Sinema Tarihinin En Ateşli Çifti Diane ve Camilla

Büyük dahi usta David Lynch’in 2001 yılında çektiği ve Cannes Film Festivali’nde En İyi Yönetmen ödülünü kucaklamasını sağlayan Mulholland Drive mavili kırmızlı alacalı bulacalı gerçekle düş arasında, seyredeni allak bullak eden bir yapım. Bu filmle ilgili ortalama bir duyguya sahip olmak imkansızdır. Ya kafanız çok karışır ama çok seversiniz ya da yine kafanız çok karışır ama nefret edersiniz.

David Lynch’in çılgın ve ele avuca sığmayan bir yönetmen olduğu aşikar, resim eğitimi sonrasında kendisini sinemaya veren zat-ı muhterem resimlerindeki gibi renklerle oynamayı çok seviyor.
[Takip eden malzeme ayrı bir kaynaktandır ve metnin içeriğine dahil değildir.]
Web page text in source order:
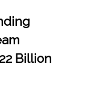
Billion
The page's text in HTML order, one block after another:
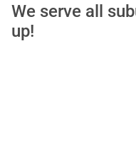
We serve all
up!
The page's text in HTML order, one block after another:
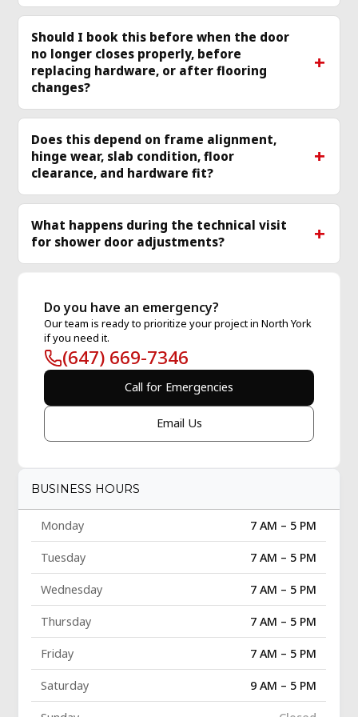
Should I book this before when the door
no longer closes properly, before
replacing hardware, or after flooring
changes?
Does this depend on frame alignment,
hinge wear, slab condition, floor
clearance, and hardware fit?
What happens during the technical visit
for shower door adjustments?
Do you have an emergency?
Our team is ready to prioritize your project in North York
if you need it.
(647) 669-7346
Call for Emergencies
Email Us
BUSINESS HOURS
Monday 7 AM – 5 PM
Tuesday 7 AM – 5 PM
Wednesday 7 AM – 5 PM
Thursday 7 AM – 5 PM
Friday 7 AM – 5 PM
Saturday 9 AM – 5 PM
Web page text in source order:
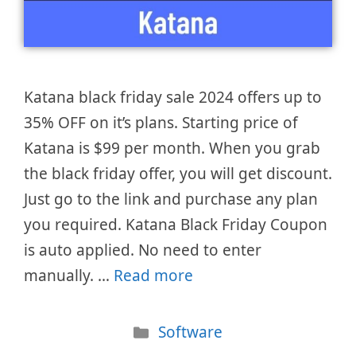
Katana black friday sale 2024 offers up to
35% OFF on it’s plans. Starting price of
Katana is $99 per month. When you grab
the black friday offer, you will get discount.
Just go to the link and purchase any plan
you required. Katana Black Friday Coupon
is auto applied. No need to enter
manually. … Read more
Categories
Software
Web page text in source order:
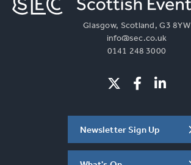
Glasgow, Scotland, G3 8YW
info@sec.co.uk
0141 248 3000
Newsletter Sign Up
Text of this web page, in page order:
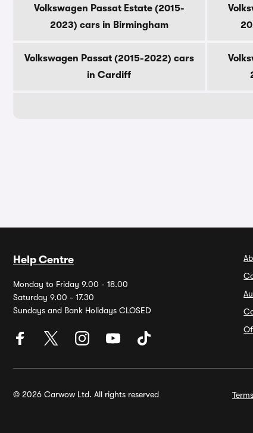
Volkswagen Passat Estate (2015-
2023) cars in Birmingham
Volkswagen Passat (2015-2022) cars
in Cardiff
Help Centre
Monday to Friday 9.00 - 18.00
Saturday 9.00 - 17.30
Sundays and Bank Holidays CLOSED
© 2026 Carwow Ltd. All rights reserved
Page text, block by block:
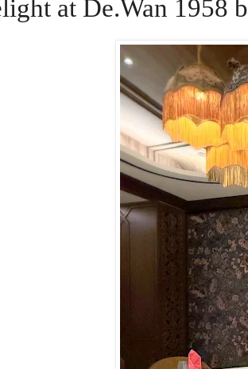
at De.Wan 1958
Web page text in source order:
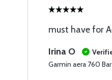
must have for
Irina O
Garmin aera 760

Mulholland Drive, Lynch için bir tuval görevi görmüş gibi, özellikle kullandığı ve değer atfettiği kırmızı ve mavi renkleri filmin her yerinde karşımıza çıkıyor. Açtırma kutuyu söyletme kötüyü misali filmimizin ana karakterlerinden Rita’nın açtığı mavi kutu sonrası ikiye yarılan hayatlar, alt üst olan gerçeklik algısı gerçekle yüzleşmeyi, gerçeği kaldıramamayı ve fani dünyadaki en bireysel eylem olan intiharı beraberinde getiriyor.
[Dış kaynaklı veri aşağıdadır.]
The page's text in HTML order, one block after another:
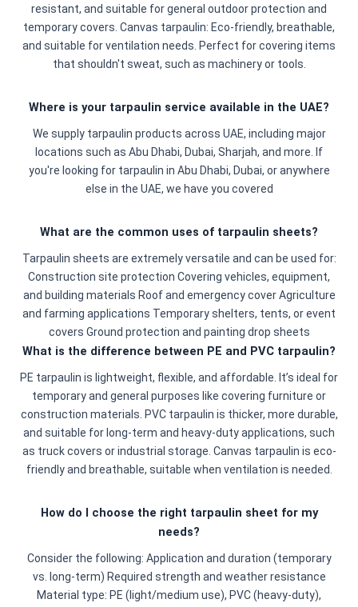
resistant, and suitable for general outdoor protection and
temporary covers. Canvas tarpaulin: Eco-friendly, breathable,
and suitable for ventilation needs. Perfect for covering items
that shouldn't sweat, such as machinery or tools.
Where is your tarpaulin service available in the UAE?
We supply tarpaulin products across UAE, including major
locations such as Abu Dhabi, Dubai, Sharjah, and more. If
you're looking for tarpaulin in Abu Dhabi, Dubai, or anywhere
else in the UAE, we have you covered
What are the common uses of tarpaulin sheets?
Tarpaulin sheets are extremely versatile and can be used for:
Construction site protection Covering vehicles, equipment,
and building materials Roof and emergency cover Agriculture
and farming applications Temporary shelters, tents, or event
covers Ground protection and painting drop sheets
What is the difference between PE and PVC tarpaulin?
PE tarpaulin is lightweight, flexible, and affordable. It’s ideal for
temporary and general purposes like covering furniture or
construction materials. PVC tarpaulin is thicker, more durable,
and suitable for long-term and heavy-duty applications, such
as truck covers or industrial storage. Canvas tarpaulin is eco-
friendly and breathable, suitable when ventilation is needed.
How do I choose the right tarpaulin sheet for my
needs?
Consider the following: Application and duration (temporary
vs. long-term) Required strength and weather resistance
Material type: PE (light/medium use), PVC (heavy-duty),
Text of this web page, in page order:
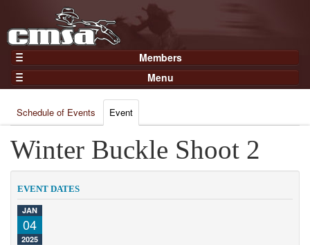
Members
Home
Gear
Members
Join Now
Login
Menu
Results
Points
Practices and Clinics
Clubs
Trainers
Competition
Schedule of Events Event
Winter Buckle Shoot 2
EVENT DATES
JAN
04
2025
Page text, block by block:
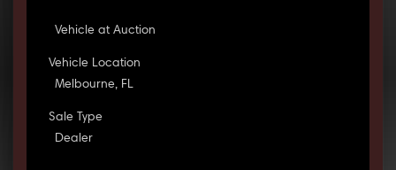
Vehicle at Auction
Vehicle Location
Melbourne, FL
Sale Type
Dealer
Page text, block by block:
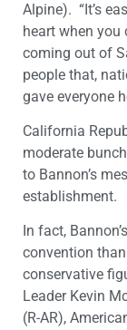
Alpine). “It’s
heart when
coming out of
people that,
gave everyone
California
moderate
to Bannon’s
establishment.
In fact,
convention
conservative
Leader Kevin
(R-AR),
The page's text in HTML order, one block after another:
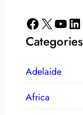
Facebook X YouTube LinkedIn
Categories
Adelaide
Africa
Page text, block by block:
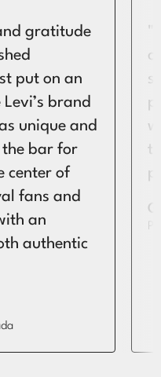
gratitude
put on an
brand
unique and
the bar for
center of
fans and
an
authentic
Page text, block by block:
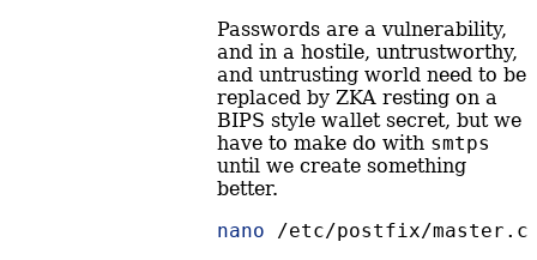
Passwords are a vulnerability,
and in a hostile, untrustworthy,
and untrusting world need to be
replaced by ZKA resting on a
BIPS style wallet secret, but we
have to make do with smtps
until we create something
better.
nano /etc/postfix/

Öncellikle bir Amerikan dizisi olarak tasarlanan Mulholland Drive sonrasında film projesi haline gelmiş. Filmle ilgili kısa bir hikaye anlatmaya kalksak, oyuncu olmak hayaliyle Kanada’dan Hollywood’a gelen Diane’nın kendinden daha yetenekli bir oyuncu olan Camilla ile aşk yaşamaya başladıktan sonra mesleki başarısızlıklarına eklenen aldatılma ve işinden edilme güdüsüyle tutkuyla sevdiği kadını kiralık katil tutarak öldürtmesi, sonrasında vicdan azabından hayallere dalması ve en sonunda bu azapla ölmesini konu alan sabun köpüğü bir Hollywood melodramı yakıştırmasını yapabiliriz. Konu Lynch olunca böylesine sıradan bir hikaye bile bambaşka bir hale dönüşüyor. Hikaye eğilip bükülüyor, zaman ve uzam karmaşıklaşıyor, imgelerce hikaye ve tema ortalığa seriliyor. Gerçeklik algısı maviden kırmızıya evriliyor.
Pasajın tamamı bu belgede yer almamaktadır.